Having first met in 1999 while sharing a gallery for the show Museum Pieces: Bay Area Artists Consider the de Young, Wagner and Ireland engaged in many conversations in relation to conceptual thinking and artmaking, the residue of which is now rendered spatially and thematically in Blue Reverie. The exhibition covers installation, photography, projection, sound, performance, and sculptural objects, all of which allow for the formation of multiple, hybridized interpretations of the historic space.
“Blue Reverie allows me to have a visual conversation with David and his home,” says Wagner. “My responses to his marks, paintings, and sculptures add a set of spatial verbs to the language that exists. Through photographs, window interventions, and blue-leafed sculptures, a haiku emerges, suggesting more than is stated.”
In Blue Reverie, life-sized photographs of historic light bulbs coalesce in modern, sculptural forms, while blue filters positioned on windows become lenses into the urban landscape, creating dual visions from a point of translucency and opacity. These forms are met by wall drawings constructed with painter’s tape that perform spatial interventions by mapping abstract drawings in-situ. Pulling extensively from the Paule Anglim Archive Room, the exhibition proposes a synthesis of David Ireland’s work and Wagner’s broader investigation of blue through curatorial engagement.
Wagner has invited the members of her team to each contribute a piece to Blue Reverie installed in various sites throughout the house including work by Sophia Ramirez, Deirdre Visser, Nathan Kosta, Martín Rodriguez Serrano, Anika Murthy, and TZ Jiang.
Blue Reverie is supported by the Andy Warhol Foundation for the Visual Arts and Teiger Foundation.
About Catherine Wagner
For over thirty years, Catherine Wagner (b. 1953, San Francisco, CA) has been observing the built environment as a metaphor for how we construct our cultural identities. She has examined institutions as various as art museums, science labs, the home, and Disneyland. Wagner’s process involves the investigation of what art critic David Bonetti calls “the systems people create, our love of order, our ambition to shape the world, the value we place on knowledge, and the tokens we display to express ourselves.”
While Wagner has spent her life residing in California, she has also been an active international artist, working photographically, as well as creating site-specific, public art, and lecturing extensively at museums and universities.

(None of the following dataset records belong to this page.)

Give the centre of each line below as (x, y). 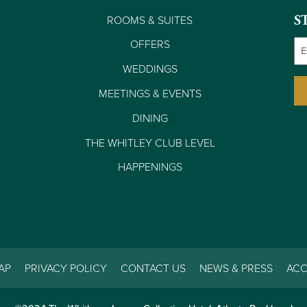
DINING (150, 118)
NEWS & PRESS (236, 268)
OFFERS (150, 45)
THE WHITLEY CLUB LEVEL (150, 143)
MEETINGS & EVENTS (150, 94)
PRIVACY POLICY (65, 268)
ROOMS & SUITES (150, 20)
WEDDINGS (150, 70)

She has received many major awards, including the Rome Prize (2013-2014), a Guggenheim Fellowship, NEA Fellowships, and the Ferguson Award. In 2001, Wagner was named one of Time Magazine’s Fine Arts Innovators of the Year. Her work is represented in major collections nationally and around the world, such as the Los Angeles County Museum of Art, SFMOMA, The Whitney Museum of American Art, MOMA, Tate Modern, Museo d’Arte Moderna di Bologna, Museum Folkwang, and MFA Houston. She has also published several monographs, including Place, History, and the Archive, and American Classroom, Art & Science: Investigating Matter, and Cross Sections.
Wagner is an Emeritus Professor of Studio Art at Mills College at Northeastern University. She is represented by Jessica Silverman, San Francisco, CA and Gallery Luisotti, Los Angeles, CA.